**ABOUT THIS EXERCISE**
Copy the data that appears below exactly. Drop the pictures.

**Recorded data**
=======

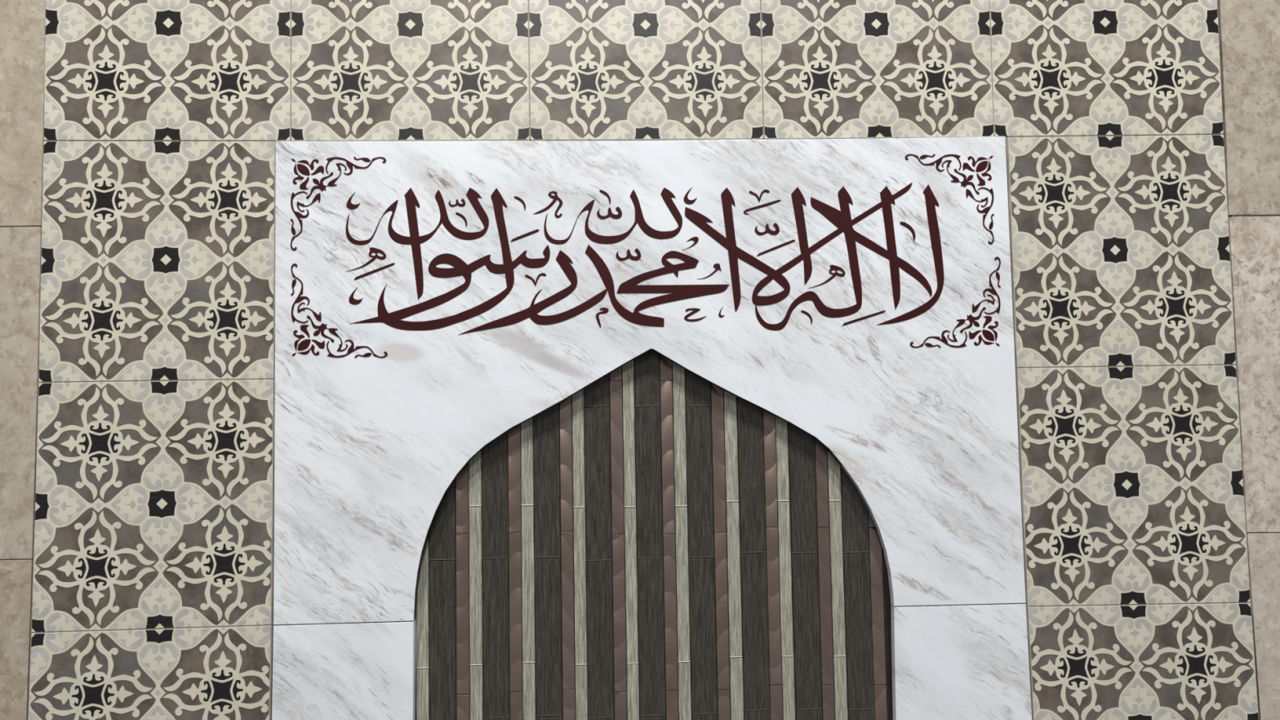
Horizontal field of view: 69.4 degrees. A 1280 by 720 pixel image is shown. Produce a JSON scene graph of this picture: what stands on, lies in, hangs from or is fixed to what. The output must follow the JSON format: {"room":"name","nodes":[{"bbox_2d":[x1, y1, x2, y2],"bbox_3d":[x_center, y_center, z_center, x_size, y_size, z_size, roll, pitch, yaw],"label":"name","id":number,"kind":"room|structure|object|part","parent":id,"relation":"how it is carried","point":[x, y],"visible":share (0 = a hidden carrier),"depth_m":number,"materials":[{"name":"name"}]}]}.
{"room":"mosque","nodes":[
{"label":"mosque","id":0,"kind":"room"},
{"bbox_2d":[0,0,44,719],"bbox_3d":[-1.686,-0.018,1.689,1.161,1.718,0.023,-1,-4,-2],"label":"wall","id":1,"kind":"structure","parent":0,"point":[22,22],"depth_m":1.70,"materials":[{"name":"stone"}]},
{"bbox_2d":[1217,0,1279,719],"bbox_3d":[1.828,-0.022,1.817,1.359,1.845,0.023,-1,-4,-2],"label":"wall","id":2,"kind":"structure","parent":0,"point":[1249,30],"depth_m":1.79,"materials":[{"name":"stone"}]},
{"bbox_3d":[0.124,0.003,1.789,4.872,1.899,0.045,-1,-4,-2],"label":"wall","id":3,"kind":"structure","parent":0,"visible":0},
{"bbox_2d":[27,0,1259,719],"bbox_3d":[0.022,0.026,1.740,2.267,1.813,0.010,-1,-4,-2],"label":"tile border","id":4,"kind":"structure","parent":3,"relation":"attached to","point":[164,120],"depth_m":1.75,"materials":[{"name":"tile"}]},
{"bbox_2d":[271,136,1031,719],"bbox_3d":[0.025,0.222,1.730,1.397,1.289,0.021,-1,-4,-2],"label":"marble surround","id":5,"kind":"object","parent":3,"relation":"attached to","point":[368,451],"visible":1,"depth_m":1.73,"materials":[{"name":"white stone"}]},
{"bbox_2d":[290,156,386,250],"bbox_3d":[-0.564,-0.293,1.730,0.177,0.177,0.001,-1,-4,-2],"label":"ornament","id":6,"kind":"object","parent":5,"relation":"attached to","point":[303,169],"visible":1,"depth_m":1.73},
{"bbox_3d":[-0.598,-0.328,1.731,0.029,0.025,0.001,-1,-4,-2],"label":"stem","id":7,"kind":"part","parent":6,"relation":"part of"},
{"bbox_2d":[290,263,387,357],"bbox_3d":[-0.559,-0.092,1.718,0.178,0.178,0.001,-1,-4,-2],"label":"ornament","id":8,"kind":"object","parent":5,"relation":"attached to","point":[304,344],"visible":1,"depth_m":1.71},
{"bbox_3d":[-0.591,-0.057,1.714,0.028,0.024,0.001,-1,-4,-2],"label":"stem","id":9,"kind":"part","parent":8,"relation":"part of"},
{"bbox_2d":[345,182,944,334],"bbox_3d":[0.015,-0.193,1.745,1.129,0.282,0.001,-1,-4,-2],"label":"calligraphy inscription","id":10,"kind":"object","parent":5,"relation":"attached to","point":[842,220],"visible":1,"depth_m":1.74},
{"bbox_2d":[904,153,994,244],"bbox_3d":[0.596,-0.308,1.773,0.172,0.177,0.001,-1,-4,-2],"label":"ornament","id":11,"kind":"object","parent":5,"relation":"attached to","point":[981,166],"visible":1,"depth_m":1.78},
{"bbox_3d":[0.627,-0.344,1.777,0.028,0.024,0.001,-1,-4,-2],"label":"stem","id":12,"kind":"part","parent":11,"relation":"part of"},
{"bbox_2d":[910,256,1000,347],"bbox_3d":[0.601,-0.110,1.761,0.181,0.173,0.001,-1,-4,-2],"label":"ornament","id":13,"kind":"object","parent":5,"relation":"attached to","point":[988,335],"visible":1,"depth_m":1.76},
{"bbox_3d":[0.632,-0.075,1.760,0.028,0.024,0.001,-1,-4,-2],"label":"stem","id":14,"kind":"part","parent":13,"relation":"part of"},
{"bbox_2d":[415,349,893,719],"bbox_3d":[0.030,0.413,1.732,0.922,0.912,0.007,-1,-4,-2],"label":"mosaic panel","id":15,"kind":"object","parent":3,"relation":"attached to","point":[654,542],"visible":0.84,"depth_m":1.73,"materials":[{"name":"wood"}]}
]}

=======

**YOUR SOLUTION**
Horizontal field of view: 69.4 degrees. A 1280 by 720 pixel image is shown. Produce a JSON scene graph of this picture: what stands on, lies in, hangs from or is fixed to what. The output must follow the JSON format: {"room":"name","nodes":[{"bbox_2d":[x1, y1, x2, y2],"bbox_3d":[x_center, y_center, z_center, x_size, y_size, z_size, roll, pitch, yaw],"label":"name","id":number,"kind":"room|structure|object|part","parent":id,"relation":"how it is carried","point":[x, y],"visible":share (0 = a hidden carrier),"depth_m":number,"materials":[{"name":"name"}]}]}.
{"room":"mosque","nodes":[
{"label":"mosque","id":0,"kind":"room"},
{"bbox_2d":[0,0,44,719],"bbox_3d":[-1.686,-0.018,1.689,1.161,1.718,0.023,-1,-4,-2],"label":"wall","id":1,"kind":"structure","parent":0,"point":[22,22],"depth_m":1.70,"materials":[{"name":"stone"}]},
{"bbox_2d":[1217,0,1279,719],"bbox_3d":[1.828,-0.022,1.817,1.359,1.845,0.023,-1,-4,-2],"label":"wall","id":2,"kind":"structure","parent":0,"point":[1249,30],"depth_m":1.79,"materials":[{"name":"stone"}]},
{"bbox_3d":[0.124,0.003,1.789,4.872,1.899,0.045,-1,-4,-2],"label":"wall","id":3,"kind":"structure","parent":0,"visible":0},
{"bbox_2d":[27,0,1259,719],"bbox_3d":[0.022,0.026,1.740,2.267,1.813,0.010,-1,-4,-2],"label":"tile border","id":4,"kind":"structure","parent":3,"relation":"attached to","point":[164,120],"depth_m":1.75,"materials":[{"name":"tile"}]},
{"bbox_2d":[271,136,1031,719],"bbox_3d":[0.025,0.222,1.730,1.397,1.289,0.021,-1,-4,-2],"label":"marble surround","id":5,"kind":"object","parent":3,"relation":"attached to","point":[368,451],"visible":1,"depth_m":1.73,"materials":[{"name":"white stone"}]},
{"bbox_2d":[290,156,386,250],"bbox_3d":[-0.564,-0.293,1.730,0.177,0.177,0.001,-1,-4,-2],"label":"ornament","id":6,"kind":"object","parent":5,"relation":"attached to","point":[303,169],"visible":1,"depth_m":1.73},
{"bbox_3d":[-0.598,-0.328,1.731,0.029,0.025,0.001,-1,-4,-2],"label":"stem","id":7,"kind":"part","parent":6,"relation":"part of"},
{"bbox_2d":[290,263,387,357],"bbox_3d":[-0.559,-0.092,1.718,0.178,0.178,0.001,-1,-4,-2],"label":"ornament","id":8,"kind":"object","parent":5,"relation":"attached to","point":[304,344],"visible":1,"depth_m":1.71},
{"bbox_3d":[-0.591,-0.057,1.714,0.028,0.024,0.001,-1,-4,-2],"label":"stem","id":9,"kind":"part","parent":8,"relation":"part of"},
{"bbox_2d":[345,182,944,334],"bbox_3d":[0.015,-0.193,1.745,1.129,0.282,0.001,-1,-4,-2],"label":"calligraphy inscription","id":10,"kind":"object","parent":5,"relation":"attached to","point":[842,220],"visible":1,"depth_m":1.74},
{"bbox_2d":[904,153,994,244],"bbox_3d":[0.596,-0.308,1.773,0.172,0.177,0.001,-1,-4,-2],"label":"ornament","id":11,"kind":"object","parent":5,"relation":"attached to","point":[981,166],"visible":1,"depth_m":1.78},
{"bbox_3d":[0.627,-0.344,1.777,0.028,0.024,0.001,-1,-4,-2],"label":"stem","id":12,"kind":"part","parent":11,"relation":"part of"},
{"bbox_2d":[910,256,1000,347],"bbox_3d":[0.601,-0.110,1.761,0.181,0.173,0.001,-1,-4,-2],"label":"ornament","id":13,"kind":"object","parent":5,"relation":"attached to","point":[988,335],"visible":1,"depth_m":1.76},
{"bbox_3d":[0.632,-0.075,1.760,0.028,0.024,0.001,-1,-4,-2],"label":"stem","id":14,"kind":"part","parent":13,"relation":"part of"},
{"bbox_2d":[415,349,893,719],"bbox_3d":[0.030,0.413,1.732,0.922,0.912,0.007,-1,-4,-2],"label":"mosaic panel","id":15,"kind":"object","parent":3,"relation":"attached to","point":[654,542],"visible":0.84,"depth_m":1.73,"materials":[{"name":"wood"}]}
]}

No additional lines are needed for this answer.